Speaking of letters, another volume of T. S. Eliot’s letters has also been published. This brings us to seven thousand pages in eight volumes, and we’re only at 1938. Eliot died in 1965. Does the project transform Eliot into an institution, Robert Crawford asks (as if he weren’t already)? Perhaps. The latest volume does highlight one less discussed aspect of his work, however, and his life: Eliot’s names. “The way Eliot names himself is much more complicated than the way he names Emily. He signs himself variously in these letters: ‘Mr Possum’, ‘T.S.E.’, ‘T.S. Eliot’, ‘Tom’, ‘Herlock Sholmes’, ‘Uncle Tom’, ‘TP’ (short for ‘Tom Possum’ or ‘The Possum’), ‘T’, leaves a deliberate blank, ‘Possum’, ‘POSSUM’, ‘Tp’, ‘Secretary’, ‘Tom Eliot’, ‘T.S.’, ‘Th. Eliot/of Somerset’, ‘TP’, ‘THE MAN IN WHITE SPATS’, ‘Tom S.’, ‘UNCLE TOM’, ‘ANNOYED’, ‘O. Possum’, ‘T. Possum’, and ‘O Possum’ and, while masquerading as other Faber colleagues in spoof reports on his own book, ‘R. de la M.’, ‘A.P.’ and ‘H.R.’ – hardly a shocking number of self-presentations over 1100 pages, but suggestive of a certain fluidity . . . Taking ‘The Naming of Cats’ as a template, most of these names can also be grouped in ‘three different’ categories. There is the ‘everyday’ name: Thomas, T.S. Eliot and variants thereof. Then there is the ‘peculiar’ name of the creature – ‘Possum’ and its many variants. Lastly, there is the mysterious ‘ineffable’ blank – the deliberately empty space to which, nonetheless, names can be linked.”

Paul Waterman’s obscure lightness: “A lot of Boy for a Blonde is like this. Likewise, Love to the Town. Philosophical, perverse, oddly obscure, sometimes naughty, metrically clean and lucid everywhere . . . but mainly oddly obscure. Then come those strange three years of limericks, miraculous limericks that manage a feat not accomplished since Christmas 1872. Namely, they stand up to a hundred readings.”

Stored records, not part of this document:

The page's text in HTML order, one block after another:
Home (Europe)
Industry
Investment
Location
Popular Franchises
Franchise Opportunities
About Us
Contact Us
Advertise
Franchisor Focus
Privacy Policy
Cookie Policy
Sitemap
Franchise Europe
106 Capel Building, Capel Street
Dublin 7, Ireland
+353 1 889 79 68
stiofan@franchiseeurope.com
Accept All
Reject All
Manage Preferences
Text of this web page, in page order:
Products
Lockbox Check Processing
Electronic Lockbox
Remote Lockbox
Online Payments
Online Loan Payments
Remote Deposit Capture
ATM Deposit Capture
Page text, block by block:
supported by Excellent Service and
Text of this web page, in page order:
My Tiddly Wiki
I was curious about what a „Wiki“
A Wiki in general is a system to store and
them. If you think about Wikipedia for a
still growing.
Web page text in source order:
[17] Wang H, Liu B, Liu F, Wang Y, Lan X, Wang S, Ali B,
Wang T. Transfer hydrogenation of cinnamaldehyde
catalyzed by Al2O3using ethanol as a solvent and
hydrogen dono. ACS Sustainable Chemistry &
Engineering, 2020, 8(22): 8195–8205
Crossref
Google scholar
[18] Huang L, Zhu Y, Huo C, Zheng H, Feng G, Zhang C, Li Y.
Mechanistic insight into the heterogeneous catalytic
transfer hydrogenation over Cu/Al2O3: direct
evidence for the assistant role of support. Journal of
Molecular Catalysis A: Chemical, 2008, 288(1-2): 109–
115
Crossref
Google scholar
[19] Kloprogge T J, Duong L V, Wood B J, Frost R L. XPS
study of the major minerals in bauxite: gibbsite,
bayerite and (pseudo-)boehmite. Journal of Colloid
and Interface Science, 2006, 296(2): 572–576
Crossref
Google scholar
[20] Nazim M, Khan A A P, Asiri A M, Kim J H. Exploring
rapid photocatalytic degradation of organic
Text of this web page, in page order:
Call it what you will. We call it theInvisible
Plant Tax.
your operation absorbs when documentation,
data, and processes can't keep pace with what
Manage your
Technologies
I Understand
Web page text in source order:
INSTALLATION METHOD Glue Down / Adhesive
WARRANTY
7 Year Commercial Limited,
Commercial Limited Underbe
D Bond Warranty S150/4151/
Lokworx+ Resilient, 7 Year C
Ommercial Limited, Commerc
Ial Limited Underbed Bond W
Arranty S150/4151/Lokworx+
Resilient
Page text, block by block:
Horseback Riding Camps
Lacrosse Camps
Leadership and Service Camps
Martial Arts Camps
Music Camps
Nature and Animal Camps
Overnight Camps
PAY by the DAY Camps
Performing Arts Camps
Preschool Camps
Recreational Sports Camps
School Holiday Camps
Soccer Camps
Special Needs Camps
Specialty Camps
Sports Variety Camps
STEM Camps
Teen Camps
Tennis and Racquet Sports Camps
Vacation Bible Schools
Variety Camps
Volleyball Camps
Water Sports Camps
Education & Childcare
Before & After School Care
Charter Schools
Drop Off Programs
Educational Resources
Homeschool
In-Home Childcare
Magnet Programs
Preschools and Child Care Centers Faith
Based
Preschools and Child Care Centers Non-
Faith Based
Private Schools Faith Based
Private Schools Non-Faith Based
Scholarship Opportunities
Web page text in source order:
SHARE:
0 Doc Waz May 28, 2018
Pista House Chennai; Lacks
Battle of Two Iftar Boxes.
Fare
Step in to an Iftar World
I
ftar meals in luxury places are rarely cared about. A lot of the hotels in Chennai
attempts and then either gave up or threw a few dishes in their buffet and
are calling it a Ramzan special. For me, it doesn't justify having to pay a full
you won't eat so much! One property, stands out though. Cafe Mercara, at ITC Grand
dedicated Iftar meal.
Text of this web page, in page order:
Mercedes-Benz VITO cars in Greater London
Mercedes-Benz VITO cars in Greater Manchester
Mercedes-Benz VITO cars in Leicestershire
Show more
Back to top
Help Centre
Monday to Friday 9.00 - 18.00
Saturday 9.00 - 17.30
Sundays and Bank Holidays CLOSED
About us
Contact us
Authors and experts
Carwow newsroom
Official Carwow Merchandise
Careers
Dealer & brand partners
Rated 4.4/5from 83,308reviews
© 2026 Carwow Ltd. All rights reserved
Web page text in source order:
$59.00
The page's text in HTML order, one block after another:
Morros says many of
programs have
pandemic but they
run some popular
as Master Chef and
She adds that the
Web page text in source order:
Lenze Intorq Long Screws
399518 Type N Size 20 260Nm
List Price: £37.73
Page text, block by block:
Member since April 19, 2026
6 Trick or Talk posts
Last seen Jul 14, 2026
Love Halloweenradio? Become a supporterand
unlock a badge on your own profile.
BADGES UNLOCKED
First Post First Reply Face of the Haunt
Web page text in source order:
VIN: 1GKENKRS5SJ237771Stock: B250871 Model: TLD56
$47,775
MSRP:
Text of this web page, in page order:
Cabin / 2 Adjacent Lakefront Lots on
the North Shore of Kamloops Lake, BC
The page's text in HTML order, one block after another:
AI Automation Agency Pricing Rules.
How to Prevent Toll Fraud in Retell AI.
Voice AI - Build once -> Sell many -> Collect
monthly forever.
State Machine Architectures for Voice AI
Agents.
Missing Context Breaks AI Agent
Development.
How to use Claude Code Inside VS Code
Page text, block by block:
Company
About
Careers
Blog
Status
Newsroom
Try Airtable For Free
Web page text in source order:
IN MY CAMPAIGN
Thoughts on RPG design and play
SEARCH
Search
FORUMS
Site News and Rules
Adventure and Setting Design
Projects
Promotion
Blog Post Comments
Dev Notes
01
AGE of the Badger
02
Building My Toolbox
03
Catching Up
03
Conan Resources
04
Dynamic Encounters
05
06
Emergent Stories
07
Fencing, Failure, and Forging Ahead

I’ve read James Matthew Wilson’s latest collection of poetry, The Hanging God. It’s a lovely work of contemporary religious poetry. Read Emina Melonic’s review of it over at Law and Liberty: “In his new collection of poetry, The Hanging God, Wilson explores the good, the beautiful, and the true but also the odd. In the midst of this ordered universe, Wilson’s elaborate, complex, and graceful imagination offers us glimpses of human ugliness and peculiarities.”

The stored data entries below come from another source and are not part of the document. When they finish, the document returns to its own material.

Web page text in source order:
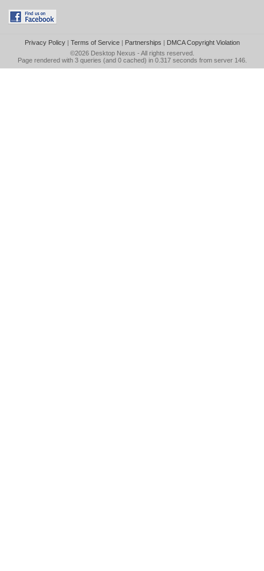
Privacy Policy| Terms of Service| Partnerships | DMCA Copyright Violation
©2026 Desktop Nexus - All rights reserved.
Page rendered with 3 queries (and 0 cached) in 0.317 seconds from server 146.
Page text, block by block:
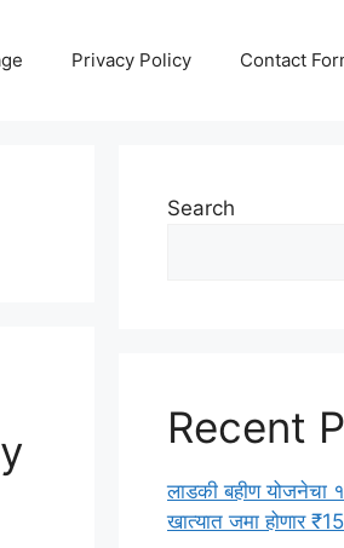
Privacy Policy Contact
Search
Recent
लाडकी बहीण योजनेचा
खात्यात जमा होणार
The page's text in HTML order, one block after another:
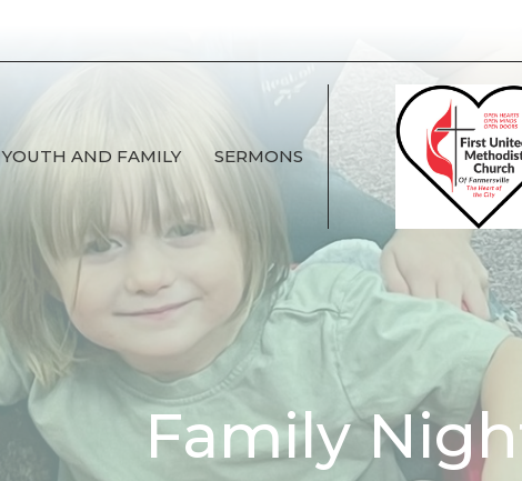
YOUTH AND FAMILY SERMONS
Family
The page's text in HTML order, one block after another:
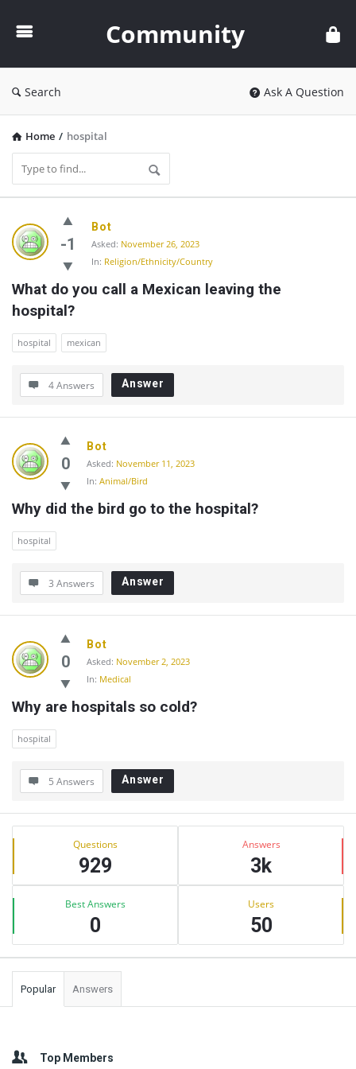
Community
Search Ask A Question
Home / hospital
Community
Latest
Questions
-1
Bot
Asked: November 26, 2023
In: Religion/Ethnicity/Country
What do you call a Mexican leaving the
hospital?
hospital mexican
4 Answers Answer
0
Bot
Asked: November 11, 2023
In: Animal/Bird
Why did the bird go to the hospital?
hospital
3 Answers Answer
0
Bot
Asked: November 2, 2023
In: Medical
Why are hospitals so cold?
hospital
5 Answers Answer
Sidebar
Stats Questions
929
Answers
3k
Best Answers
0
Users
50
Popular Answers
Top Members
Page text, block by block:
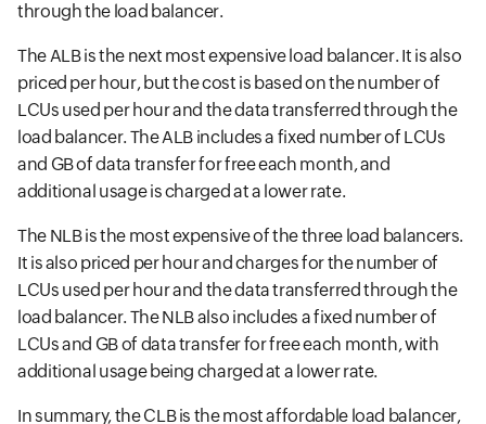
through the load balancer.
The ALB is the next most expensive load balancer. It is also
priced per hour, but the cost is based on the number of
LCUs used per hour and the data transferred through the
load balancer. The ALB includes a fixed number of LCUs
and GB of data transfer for free each month, and
additional usage is charged at a lower rate.
The NLB is the most expensive of the three load balancers.
It is also priced per hour and charges for the number of
LCUs used per hour and the data transferred through the
load balancer. The NLB also includes a fixed number of
LCUs and GB of data transfer for free each month, with
additional usage being charged at a lower rate.
In summary, the CLB is the most affordable load balancer,
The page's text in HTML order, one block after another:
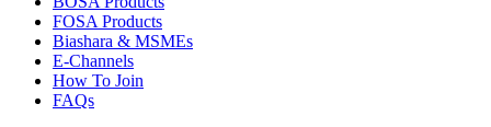
FOSA Products
Biashara & MSMEs
E-Channels
How To Join
FAQs
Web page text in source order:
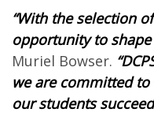
“With the selection
opportunity to
Muriel Bowser.
we are committed
our students
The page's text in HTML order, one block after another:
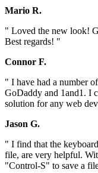
Mario R.
" Loved the new look!
Best regards! "
Connor F.
" I have had a number
GoDaddy and 1and1. I
solution for any web
Jason G.
" I find that the
file, are very helpful.
"Control-S" to save a
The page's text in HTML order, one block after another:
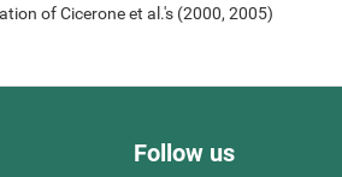
of Cicerone et al.'s (2000, 2005)
Follow us
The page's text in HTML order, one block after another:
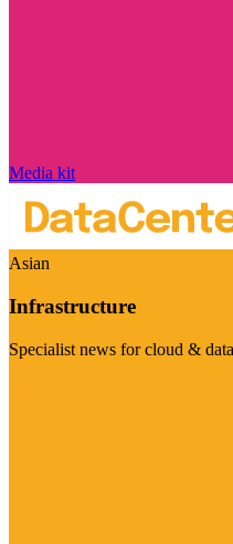
Media kit
Asian
Infrastructure
Specialist news for cloud &
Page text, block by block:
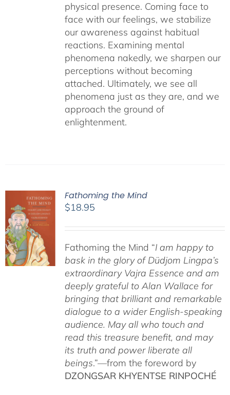
physical presence. Coming face to
face with our feelings, we stabilize
our awareness against habitual
reactions. Examining mental
phenomena nakedly, we sharpen our
perceptions without becoming
attached. Ultimately, we see all
phenomena just as they are, and we
approach the ground of
enlightenment.
Fathoming the Mind
$18.95
Fathoming the Mind “I am happy to
bask in the glory of Düdjom Lingpa’s
extraordinary Vajra Essence and am
deeply grateful to Alan Wallace for
bringing that brilliant and remarkable
dialogue to a wider English-speaking
audience. May all who touch and
read this treasure benefit, and may
its truth and power liberate all
beings.”—from the foreword by
DZONGSAR KHYENTSE RINPOCHÉ

Paul Hollander reviews a flawed book on the nostalgia for communism: “The long-term effects of the collapse of communism on the political attitudes of the people who lived under it deserve serious attention, especially in light of the initial hopes these historical events stimulated. Of late these favorable expectations have been replaced by mounting concern over the shift toward authoritarianism, most notably in Russia under Putin, followed by similar trends in Hungary and Poland. The most obvious, if partial, explanation has been the absence of democratic historical-cultural traditions in these countries, as well as the unmet expectations the fall of the communist systems generated among their populations. Another explanation of these trends, suggested by Dancing Bears: True Stories of People Nostalgic for Life Under Tyranny, is that human beings used to living under repressive governments over long periods find it difficult to adapt to their new freedoms, like the dancing bears liberated from their harsh routines.”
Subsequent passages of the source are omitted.